The county's building department is to be commended for working tirelessly to make certain that the needs of fire victims are prioritized.
If homes could be built from red tape, San Diego County disaster survivors would have it made.
Many fire survivors have been living in travel trailers and tents since they lost their homes to wildfires nearly a year ago. Disaster response groups stand ready to rebuild at least some homes but after months of delays in obtaining county permits, soon fire survivors will be waiting in winter temperatures that could plunge into the 20s.
One veteran disaster response leader said it's the worst delay he's ever faced on a post-disaster site.
County officials, however, say some plans submitted were faulty and permit seekers have not allowed enough time for the review process.
"The county's building department is to be commended for working tirelessly to make certain that the needs of fire victims are prioritized," said Dianne Jacob, chairwoman of the San Diego County Board of Supervisors. "Faced with plans that were submitted late and fell far short of county standards, our patient staff worked alongside all involved to modify the planned structures so that they will, indeed, be safe once constructed."
This is the first disaster of this magnitude to hit the county. "Because San Diego had never needed long-term recovery, we had a lot to learn," said Teresa Manley, chair of Community Firestorm Recovery Team (CRT), a consortium of community groups and faith-based organizations.
And at least some county officials simply didn't know how groups like MDS work.
An official in the county's building department said the county's permit process requires a review by the land-use department's zoning section and by the environmental health and public works departments. A building engineer then evaluates applications for compliance with state and local zoning codes.
Meanwhile more than 2,000 homes still need to be rebuilt.
"With winter coming - and some areas of Julian and Cuyamaca do get snow in the winter - families are beginning to be desperate," Manley said. "Some are even building without permits."
At this point, it looks like recovery will be a long haul, agreed Anne Subia, executive director of Urban Opportunities Unlimited (UOU), a group of urban churches active in community outreach. "Of the 2,500 homes lost to the fires almost one year ago, less than 80 have been rebuilt - so we have a huge task yet ahead," she said.
Of the families it is assisting, CRT has found that up to 98 percent of them are underinsured. "Many of these families have insurance companies that provide only one year of additional living expenses, and they have not even begun the construction process," Manley said.
Volunteer crews from Mennonite Disaster Services (MDS) have plans for four houses ready to go, and another six in the making, said Freeman Hershberger, project director for MDS. But so far, they haven't been able to get code approval from the county for any homes.
In an informal meeting in June, local building officials told Hershberger the MDS house plans were inadequate, and suggested what would be needed.
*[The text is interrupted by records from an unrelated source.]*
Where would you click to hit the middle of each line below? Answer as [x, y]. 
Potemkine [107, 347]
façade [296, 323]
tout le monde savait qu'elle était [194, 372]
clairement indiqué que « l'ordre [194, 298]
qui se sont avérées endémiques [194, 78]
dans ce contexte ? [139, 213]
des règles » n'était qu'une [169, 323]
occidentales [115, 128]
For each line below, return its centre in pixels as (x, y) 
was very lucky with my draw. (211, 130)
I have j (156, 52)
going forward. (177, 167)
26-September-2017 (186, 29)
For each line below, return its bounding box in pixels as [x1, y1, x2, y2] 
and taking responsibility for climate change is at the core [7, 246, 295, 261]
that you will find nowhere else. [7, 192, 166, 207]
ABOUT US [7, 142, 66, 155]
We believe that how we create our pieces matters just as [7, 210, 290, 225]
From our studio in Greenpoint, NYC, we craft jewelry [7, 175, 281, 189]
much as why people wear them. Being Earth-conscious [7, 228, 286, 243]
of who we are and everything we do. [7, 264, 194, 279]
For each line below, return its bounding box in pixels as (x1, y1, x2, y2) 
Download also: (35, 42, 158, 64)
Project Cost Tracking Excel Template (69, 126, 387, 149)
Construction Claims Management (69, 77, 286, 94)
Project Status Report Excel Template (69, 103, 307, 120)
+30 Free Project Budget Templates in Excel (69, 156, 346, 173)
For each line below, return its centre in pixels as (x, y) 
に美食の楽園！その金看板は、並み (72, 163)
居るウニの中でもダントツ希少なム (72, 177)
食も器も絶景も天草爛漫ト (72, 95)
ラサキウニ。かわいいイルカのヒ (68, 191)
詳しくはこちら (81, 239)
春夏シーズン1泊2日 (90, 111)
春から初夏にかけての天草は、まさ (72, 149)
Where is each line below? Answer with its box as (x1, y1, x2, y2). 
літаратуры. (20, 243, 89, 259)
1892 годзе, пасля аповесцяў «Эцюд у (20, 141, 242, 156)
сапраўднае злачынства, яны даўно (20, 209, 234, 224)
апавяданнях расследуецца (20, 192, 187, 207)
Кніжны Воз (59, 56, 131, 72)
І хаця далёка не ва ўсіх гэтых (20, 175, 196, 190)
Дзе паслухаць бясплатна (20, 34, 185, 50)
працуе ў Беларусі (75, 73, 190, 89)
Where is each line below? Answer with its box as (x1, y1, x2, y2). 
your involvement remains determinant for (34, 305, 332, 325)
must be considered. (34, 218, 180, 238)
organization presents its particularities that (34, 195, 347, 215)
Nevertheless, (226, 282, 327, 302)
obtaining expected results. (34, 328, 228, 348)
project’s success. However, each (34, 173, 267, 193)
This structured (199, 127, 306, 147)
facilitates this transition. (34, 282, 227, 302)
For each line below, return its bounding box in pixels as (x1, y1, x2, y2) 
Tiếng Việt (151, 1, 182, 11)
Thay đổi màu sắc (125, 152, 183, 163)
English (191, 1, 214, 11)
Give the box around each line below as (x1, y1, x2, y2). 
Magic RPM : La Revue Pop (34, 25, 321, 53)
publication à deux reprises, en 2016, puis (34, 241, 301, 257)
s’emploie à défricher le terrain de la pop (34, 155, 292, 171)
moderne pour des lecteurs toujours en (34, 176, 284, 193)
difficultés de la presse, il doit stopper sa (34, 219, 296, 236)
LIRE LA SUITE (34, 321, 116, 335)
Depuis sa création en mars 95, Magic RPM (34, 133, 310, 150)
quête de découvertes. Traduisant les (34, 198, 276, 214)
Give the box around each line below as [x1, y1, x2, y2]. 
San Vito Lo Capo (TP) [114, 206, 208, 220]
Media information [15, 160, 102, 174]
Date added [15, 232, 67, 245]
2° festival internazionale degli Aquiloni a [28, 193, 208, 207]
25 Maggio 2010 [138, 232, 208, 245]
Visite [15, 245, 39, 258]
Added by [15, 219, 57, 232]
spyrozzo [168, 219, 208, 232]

When MDS filed for permits last month the county identified more problems. At a third meeting, last week, additional alterations were required. Hershberger met with a different county official each time, he said, and he and others have wondered why the changes weren't made in one sitting.
"I have been in construction for 27 years and this was the worst I've ever faced," he said. "If you don't want us here - you tell us."
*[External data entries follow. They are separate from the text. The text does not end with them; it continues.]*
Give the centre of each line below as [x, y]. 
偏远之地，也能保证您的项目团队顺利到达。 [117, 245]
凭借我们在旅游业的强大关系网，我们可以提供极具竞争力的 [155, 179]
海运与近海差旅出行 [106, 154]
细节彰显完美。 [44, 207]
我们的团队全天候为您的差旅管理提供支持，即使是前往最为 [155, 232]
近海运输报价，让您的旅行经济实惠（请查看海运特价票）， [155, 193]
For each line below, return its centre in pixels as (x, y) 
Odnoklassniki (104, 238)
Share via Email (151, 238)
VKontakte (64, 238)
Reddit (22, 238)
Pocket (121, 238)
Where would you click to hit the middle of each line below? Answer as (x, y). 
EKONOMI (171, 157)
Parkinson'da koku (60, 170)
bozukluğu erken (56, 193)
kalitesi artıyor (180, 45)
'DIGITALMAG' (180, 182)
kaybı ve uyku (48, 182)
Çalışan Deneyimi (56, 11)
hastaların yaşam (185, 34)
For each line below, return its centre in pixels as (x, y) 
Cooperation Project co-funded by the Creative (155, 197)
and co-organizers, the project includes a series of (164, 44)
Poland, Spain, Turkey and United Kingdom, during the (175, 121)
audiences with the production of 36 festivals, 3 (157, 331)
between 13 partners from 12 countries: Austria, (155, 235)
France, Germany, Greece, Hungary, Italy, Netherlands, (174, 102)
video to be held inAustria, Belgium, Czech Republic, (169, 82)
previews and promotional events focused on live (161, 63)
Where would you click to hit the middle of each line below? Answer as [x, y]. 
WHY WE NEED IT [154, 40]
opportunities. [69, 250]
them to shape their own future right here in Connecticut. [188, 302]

For many fire survivors, the faith-based response groups - and the modest homes they're building - are the only hope, he added. "People are living in metal sheds. They don't have any money. These people need homes. We're not talking about fancy homes.
"One is 864 square feet. One is 880 square feet. They're two-bedroom and one bath."
"I know California codes are different," he said, "but that difference doesn't justify this kind of delay. We have to have some common sense here."
Jacob said county officials aren't trying to push volunteers away. "San Diego County salutes the Mennonites and other faith-based groups for the wonderful work they're doing to assist fire victims," she said.
Last week, the county agreed to assign one planning staff member to review plans, hoping to alter the perception that Hershberger and others are getting conflicting instructions from each new county employee they meet.
The county also said that the process should go faster after one initial stamp of approval, since obtaining additional permits for similar homes should be easier.
That could be a positive step for fire survivors - who could really use some good news at this point, said Subia.
The county has issued 655 permits to rebuild homes and 536 more permits are in the approval process.
MDS, UOU, Christian Aid Ministries, Church of the Brethren, and other faith-based groups are working through CRT. The organization's primary focus is on raising funds for building materials for the elderly, at-risk, and severely underinsured.
"The county has waived permit fees for fire survivors and given them front-of-the-line privileges, but it is still a time-consuming task, often requiring multiple visits for changes," said Manley.
"I think the most helpful thing the county could do...would be to have a staff member located at our construction office one or two days a week," Manley added. "Fire survivors could bring in the plan, have it pre-stamped, and then go to the county for permits."
The recent steps by county officials may move the process along, said Hershberger, but he wasn't willing to give it a vote of confidence yet. "It's tough to say everything is great," he said. "I'm trying to look at it in a positive way. I want to give the county the benefit of the doubt."